Athletics Athletics

Kibet’s victory took 8 years to craft

NAIROBI, Kenya, October 30- For eight years, Wesley Kibet had tried to earn a decent living as an athlete but found his talent not adequate enough to crack the big time but to his credit, he never gave up chasing his dream to excel as a runner.

His dogged determination was finally rewarded on Sunday when he put together the race of his life to win the men’s title during the Stanchart Nairobi International Marathon after two previous attempts failed to land him in the limelight.

“I had no job to do to feed my family or make a big change in my life and that is why I decided to look for the money these guys (athletes) make abroad,” the 32-year-old said after racing to the event’s course record of 2:10:40 on an overcast morning in the Kenyan capital.

His perseverance and decisive break two kilometres from the end from closest challengers Abraham Keter (2:10:50) and 2009 champion, Moses Kigen (2:11:05) earned him 17,585 US dollars (Sh1.5m) in prize money plus a course record bonus of 2,931 dollars (Sh250,000) as he obliterated the previous route best of 2:10:54 ran last year by Ernest Kebenei.

“God gave me the strength to win and now, I can afford to train better for bigger races, nothing can stop me now, I will train for bigger wins,” the elated victor said.

“After we ran for two hours, I went forward and he (Kigen) followed me and I thought he would win the race. The former winner was also behind me and I was afraid of him but I felt stronger as we came for the finish and decided to take my chance and it paid off,” he added.

The freshly minted champion paid glowing tribute to his spouse and mother of 4 after becoming the tenth different winner of the race that was marking its tenth anniversary.

“I wish to thank my wife who has stuck patiently with me for all those years and believing that one day it would work out. It has not been easy for her and our children and she has gone through a lot and now, I’m a winner,” Kibet gushed.
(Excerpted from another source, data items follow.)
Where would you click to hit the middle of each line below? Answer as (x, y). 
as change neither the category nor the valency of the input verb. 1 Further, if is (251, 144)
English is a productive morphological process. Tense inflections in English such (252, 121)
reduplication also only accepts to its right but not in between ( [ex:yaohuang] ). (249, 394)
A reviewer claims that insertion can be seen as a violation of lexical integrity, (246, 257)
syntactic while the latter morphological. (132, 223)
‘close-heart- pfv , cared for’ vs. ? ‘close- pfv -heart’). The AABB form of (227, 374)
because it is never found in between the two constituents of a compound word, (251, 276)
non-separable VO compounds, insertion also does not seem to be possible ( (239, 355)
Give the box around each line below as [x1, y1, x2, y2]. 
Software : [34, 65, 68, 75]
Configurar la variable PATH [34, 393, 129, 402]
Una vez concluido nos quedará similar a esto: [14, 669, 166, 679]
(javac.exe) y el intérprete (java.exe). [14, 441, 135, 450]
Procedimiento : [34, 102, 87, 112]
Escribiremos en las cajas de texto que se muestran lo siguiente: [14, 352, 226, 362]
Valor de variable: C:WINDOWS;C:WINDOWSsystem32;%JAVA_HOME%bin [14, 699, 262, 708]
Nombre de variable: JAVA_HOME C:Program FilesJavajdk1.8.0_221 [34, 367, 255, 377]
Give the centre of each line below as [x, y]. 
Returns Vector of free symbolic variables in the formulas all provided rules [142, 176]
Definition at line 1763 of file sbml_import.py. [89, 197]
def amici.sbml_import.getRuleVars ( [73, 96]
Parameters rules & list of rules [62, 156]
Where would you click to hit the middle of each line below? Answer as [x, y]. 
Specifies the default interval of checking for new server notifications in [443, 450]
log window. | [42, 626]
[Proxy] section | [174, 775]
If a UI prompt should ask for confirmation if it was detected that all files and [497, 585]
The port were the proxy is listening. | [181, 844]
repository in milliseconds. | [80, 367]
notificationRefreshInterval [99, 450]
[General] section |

He started competing in 2004 and in 2009, he had the opportunity to travel to Germany for a number of road races that did not go according to plan and he was promptly dumped by his manager.

“Before turning to athletics, I was doing some farming but it was going nowhere,” the athlete who trains in Kericho under his coach, Edward Muge, a former runner.

In 2010, he was ranked 200th in 2:27 and a year later, he finished 51st in 2:19 before it all opened up for him on Sunday in an event that met the organizer’s target of having 20,000 participants pour into the streets of the capital.

“Every time, I would go back to train and improve on where I went wrong and I’m glad the weather was overcast since I train under the same conditions in Kericho so I had a good race.”

Apart from bidding to be the first repeat winner of the event next year, Kibet is also hoping that his victory will open up doors in other international races.

“With this victory, my name has become known and I’m looking forward to getting a manager who can organize races for me to compete outside the country. That is why I stuck to training here so that I can get noticed,” the winner stressed.

For Salome Jerono Biwott, winning the women’s 42km race alongside the 17,585 dollars (Sh1.5m) purse came as a welcome surprise for her.

“We pushed the pace from the half way mark and when we got to 32km, I decided to pick up the pace again and I found out that I was running alone. I was not planning to break away from the field but when they slowed down, I took my chance,” said Jerono, who clocked 2:26:41 for the victory.

The 30-year-old is now looking forward for a well earned rest following her crushing victory before resuming training in January after adding the Nairobi title to her Kassel (May) and Helsinki ( August) marathon wins earlier this year.

She lowered her career best from 2:35:23 she posted in Kassel by almost ten minutes in another personal triumph.

The Nairobi event is among the nine Stanchart sponsored marathons around the world that include the lucrative Dubai and Hong Kong races.